_Exercise directions_
The entries below are to be retyped exactly. Preserve every word.

_Data records_
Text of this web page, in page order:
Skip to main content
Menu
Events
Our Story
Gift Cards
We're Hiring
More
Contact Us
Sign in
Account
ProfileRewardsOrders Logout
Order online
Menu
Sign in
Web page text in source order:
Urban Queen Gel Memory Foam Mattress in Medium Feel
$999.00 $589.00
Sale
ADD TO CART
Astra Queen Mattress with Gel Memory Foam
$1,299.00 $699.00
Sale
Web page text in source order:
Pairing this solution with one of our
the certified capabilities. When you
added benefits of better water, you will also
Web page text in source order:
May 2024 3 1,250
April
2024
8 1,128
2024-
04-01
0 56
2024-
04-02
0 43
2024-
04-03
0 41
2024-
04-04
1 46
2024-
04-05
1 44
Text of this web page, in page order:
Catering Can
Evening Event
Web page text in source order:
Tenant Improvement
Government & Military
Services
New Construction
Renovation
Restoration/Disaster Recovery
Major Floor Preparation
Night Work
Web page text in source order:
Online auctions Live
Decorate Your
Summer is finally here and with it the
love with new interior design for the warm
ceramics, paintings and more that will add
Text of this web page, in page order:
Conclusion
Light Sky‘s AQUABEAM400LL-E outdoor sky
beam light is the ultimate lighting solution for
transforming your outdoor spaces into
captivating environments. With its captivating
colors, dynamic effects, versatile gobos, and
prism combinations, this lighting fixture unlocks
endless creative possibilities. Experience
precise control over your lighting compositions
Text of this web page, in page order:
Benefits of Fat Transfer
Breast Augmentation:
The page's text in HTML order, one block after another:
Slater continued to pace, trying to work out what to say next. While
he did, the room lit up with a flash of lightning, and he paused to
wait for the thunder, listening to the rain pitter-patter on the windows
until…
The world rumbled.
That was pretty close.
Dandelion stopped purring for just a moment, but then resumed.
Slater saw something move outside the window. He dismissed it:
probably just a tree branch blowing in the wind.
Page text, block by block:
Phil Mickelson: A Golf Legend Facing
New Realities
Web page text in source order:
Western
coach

_Written solution_
Text of this web page, in page order:
Skip to main content
Menu
Events
Our Story
Gift Cards
We're Hiring
More
Contact Us
Sign in
Account
ProfileRewardsOrders Logout
Order online
Menu
Sign in
Web page text in source order:
Urban Queen Gel Memory Foam Mattress in Medium Feel
$999.00 $589.00
Sale
ADD TO CART
Astra Queen Mattress with Gel Memory Foam
$1,299.00 $699.00
Sale
Web page text in source order:
Pairing this solution with one of our
the certified capabilities. When you
added benefits of better water, you will also
Web page text in source order:
May 2024 3 1,250
April
2024
8 1,128
2024-
04-01
0 56
2024-
04-02
0 43
2024-
04-03
0 41
2024-
04-04
1 46
2024-
04-05
1 44
Text of this web page, in page order:
Catering Can
Evening Event
Web page text in source order:
Tenant Improvement
Government & Military
Services
New Construction
Renovation
Restoration/Disaster Recovery
Major Floor Preparation
Night Work
Web page text in source order:
Online auctions Live
Decorate Your
Summer is finally here and with it the
love with new interior design for the warm
ceramics, paintings and more that will add
Text of this web page, in page order:
Conclusion
Light Sky‘s AQUABEAM400LL-E outdoor sky
beam light is the ultimate lighting solution for
transforming your outdoor spaces into
captivating environments. With its captivating
colors, dynamic effects, versatile gobos, and
prism combinations, this lighting fixture unlocks
endless creative possibilities. Experience
precise control over your lighting compositions
Text of this web page, in page order:
Benefits of Fat Transfer
Breast Augmentation:
The page's text in HTML order, one block after another:
Slater continued to pace, trying to work out what to say next. While
he did, the room lit up with a flash of lightning, and he paused to
wait for the thunder, listening to the rain pitter-patter on the windows
until…
The world rumbled.
That was pretty close.
Dandelion stopped purring for just a moment, but then resumed.
Slater saw something move outside the window. He dismissed it:
probably just a tree branch blowing in the wind.
Page text, block by block:
Phil Mickelson: A Golf Legend Facing
New Realities
Web page text in source order:
Western
coach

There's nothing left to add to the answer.